PROMPT:
Using the data below, copy every line that contains the word "autrice".

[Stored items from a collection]
┌────────
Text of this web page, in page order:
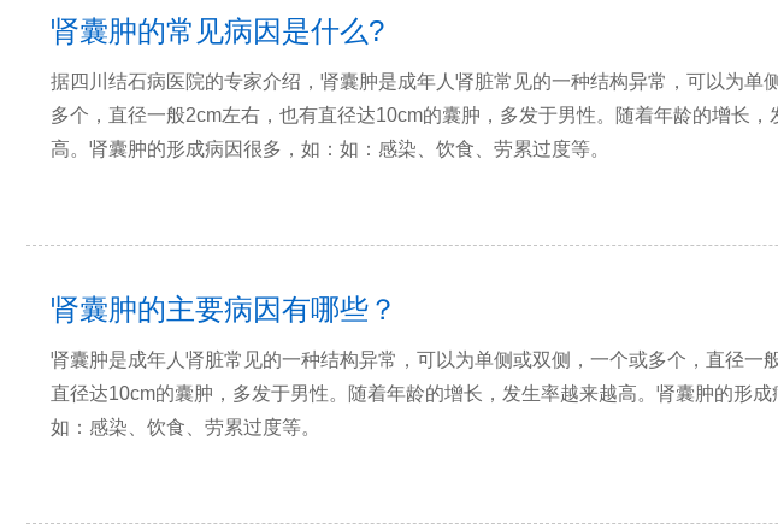
肾囊肿的常见病因是什么?
据四川结石病医院的专家介绍，肾囊肿是成年人肾脏常见的一种结构异常，可以为单
多个，直径一般2cm左右，也有直径达10cm的囊肿，多发于男性。随着年龄的增长，
高。肾囊肿的形成病因很多，如：如：感染、饮食、劳累过度等。
肾囊肿的主要病因有哪些？
肾囊肿是成年人肾脏常见的一种结构异常，可以为单侧或双侧，一个或多个，直径一
直径达10cm的囊肿，多发于男性。随着年龄的增长，发生率越来越高。肾囊肿的形成
如：感染、饮食、劳累过度等。
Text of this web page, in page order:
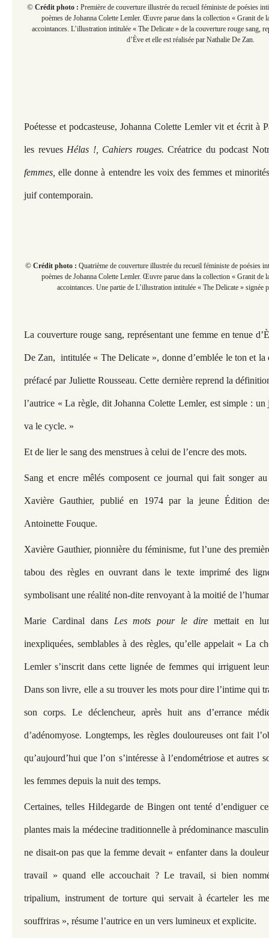
© Crédit photo : Première de couverture illustrée du recueil féministe de poésies
poèmes de Johanna Colette Lemler. Œuvre parue dans la collection « Granit de
accointances. L’illustration intitulée « The Delicate » de la couverture rouge sang,
d’Ève et elle est réalisée par Nathalie De Zan.
Poétesse et podcasteuse, Johanna Colette Lemler vit et écrit à
les revues Hélas !, Cahiers rouges.Créatrice du podcast
femmes, elle donne à entendre les voix des femmes et
juif contemporain.
© Crédit photo : Quatrième de couverture illustrée du recueil féministe de poésies
poèmes de Johanna Colette Lemler. Œuvre parue dans la collection « Granit de
accointances. Une partie de L’illustration intitulée « The Delicate » signée
La couverture rouge sang, représentant une femme en tenue
De Zan, intitulée « The Delicate », donne d’emblée le ton et la
préfacé par Juliette Rousseau. Cette dernière reprend la
l’autrice « La règle, dit Johanna Colette Lemler, est simple :
va le cycle. »
Et de lier le sang des menstrues à celui de l’encre des mots.
Sang et encre mêlés composent ce journal qui fait songer
Xavière Gauthier, publié en 1974 par la jeune Édition
Antoinette Fouque.
Xavière Gauthier, pionnière du féminisme, fut l’une des
tabou des règles en ouvrant dans le texte imprimé des
symbolisant une réalité non-dite renvoyant à la moitié de
Marie Cardinal dans Les mots pour le dire mettait en
inexpliquées, semblables à des règles, qu’elle appelait « La
Lemler s’inscrit dans cette lignée de femmes qui irriguent
Dans son livre, elle a su trouver les mots pour dire l’intime qui
son corps. Le déclencheur, après huit ans d’errance
d’adénomyose. Longtemps, les règles douloureuses ont fait
qu’aujourd’hui que l’on s’intéresse à l’endométriose et autres
les femmes depuis la nuit des temps.
Certaines, telles Hildegarde de Bingen ont tenté d’endiguer
plantes mais la médecine traditionnelle à prédominance
ne disait-on pas que la femme devait « enfanter dans la
travail » quand elle accouchait ? Le travail, si bien
tripalium, instrument de torture qui servait à écarteler les
souffriras », résume l’autrice en un vers lumineux et explicite.
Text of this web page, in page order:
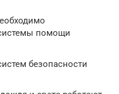
помощи
безопасности
└────────
RESULT FOR THIS EXERCISE:
l’autrice « La règle, dit Johanna Colette Lemler, est simple :
souffriras », résume l’autrice en un vers lumineux et explicite.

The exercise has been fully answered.